- [Records to process]:

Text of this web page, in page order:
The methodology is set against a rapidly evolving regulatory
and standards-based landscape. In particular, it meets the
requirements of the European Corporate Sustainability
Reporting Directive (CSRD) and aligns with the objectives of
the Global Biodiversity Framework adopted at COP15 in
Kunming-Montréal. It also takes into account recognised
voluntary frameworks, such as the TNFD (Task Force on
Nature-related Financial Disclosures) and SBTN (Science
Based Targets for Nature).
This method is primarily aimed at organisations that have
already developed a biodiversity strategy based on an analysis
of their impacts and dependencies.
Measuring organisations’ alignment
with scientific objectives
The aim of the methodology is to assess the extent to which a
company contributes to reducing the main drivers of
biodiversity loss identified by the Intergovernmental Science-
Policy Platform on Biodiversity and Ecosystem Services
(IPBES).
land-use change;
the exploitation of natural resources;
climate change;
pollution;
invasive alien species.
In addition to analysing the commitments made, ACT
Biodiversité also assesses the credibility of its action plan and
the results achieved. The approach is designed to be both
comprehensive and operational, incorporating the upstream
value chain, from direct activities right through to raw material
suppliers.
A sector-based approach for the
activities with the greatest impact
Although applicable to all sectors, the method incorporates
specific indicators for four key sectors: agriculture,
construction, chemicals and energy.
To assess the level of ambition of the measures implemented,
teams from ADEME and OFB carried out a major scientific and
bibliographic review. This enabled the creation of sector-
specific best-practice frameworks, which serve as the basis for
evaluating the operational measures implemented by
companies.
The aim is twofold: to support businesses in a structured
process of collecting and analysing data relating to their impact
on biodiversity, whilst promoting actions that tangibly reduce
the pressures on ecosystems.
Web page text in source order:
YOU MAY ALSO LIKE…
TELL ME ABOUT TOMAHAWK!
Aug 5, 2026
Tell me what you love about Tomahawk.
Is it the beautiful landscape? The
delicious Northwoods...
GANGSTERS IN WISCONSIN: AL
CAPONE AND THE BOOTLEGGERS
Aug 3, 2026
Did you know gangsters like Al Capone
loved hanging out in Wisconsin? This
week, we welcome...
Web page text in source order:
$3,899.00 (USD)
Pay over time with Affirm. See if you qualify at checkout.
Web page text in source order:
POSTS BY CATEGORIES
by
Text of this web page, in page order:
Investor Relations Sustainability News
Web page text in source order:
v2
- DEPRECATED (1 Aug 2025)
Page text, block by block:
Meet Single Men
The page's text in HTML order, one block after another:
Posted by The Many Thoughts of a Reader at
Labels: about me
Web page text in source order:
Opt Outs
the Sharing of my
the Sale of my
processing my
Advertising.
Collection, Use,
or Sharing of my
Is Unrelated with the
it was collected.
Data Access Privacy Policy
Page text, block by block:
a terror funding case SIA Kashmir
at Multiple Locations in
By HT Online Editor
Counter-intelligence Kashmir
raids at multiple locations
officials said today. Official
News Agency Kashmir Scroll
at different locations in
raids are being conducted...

- [Task brief]: Among the lines of the data, which ones contain the word "Sustainability"? Show them.

- [Output of the exercise]:
requirements of the European Corporate Sustainability
Investor Relations Sustainability News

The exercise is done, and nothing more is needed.